Highland area in Chad along the border with Sudan
Ouaddaï Highlands is an area in east of Chad along the border with Sudan. The Ennedi Plateau and the Ouaddaï highlands in the east of Chad complete the image of a gradually sloping basin, which descends towards Lake Chad. There are also central highlands in the Guera region rising to 1500 m.

==Water systems==
Batha River is an important ephemeral river that carries water west from these highlands during rainy seasons, usually during flash flooding.

==The land==
Ouaddaï highlands mark Chad's eastern border and also divide the Chad and Nile watersheds.
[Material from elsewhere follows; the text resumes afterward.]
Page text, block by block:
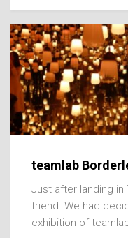
teamlab
Just after landing in
friend. We had
exhibition of

These highland areas are part of the East Saharan montane xeric woodlands ecoregion.

==Yellow Nile==
The Yellow Nile is a former tributary that connected the Ouaddaï highlands of eastern Chad to the Nile River Valley ca. 8000 to ca. 1000 BCE. Its remains are known as the Wadi Howar. The wadi passes through West Darfur near the northern border with Chad and meets up with the Nile near the southern point of the Great Bend.

==Ouaddai Empire==

The Ouaddai Empire (1635–1912) (Also Wadai Empire) was originally a non-Muslim kingdom, located to the east of Lake Chad in present-day Chad. It emerged in the sixteenth century as an offshoot of the Sultanate of Darfur (in present-day Sudan) to the northeast of the Kingdom of Baguirmi.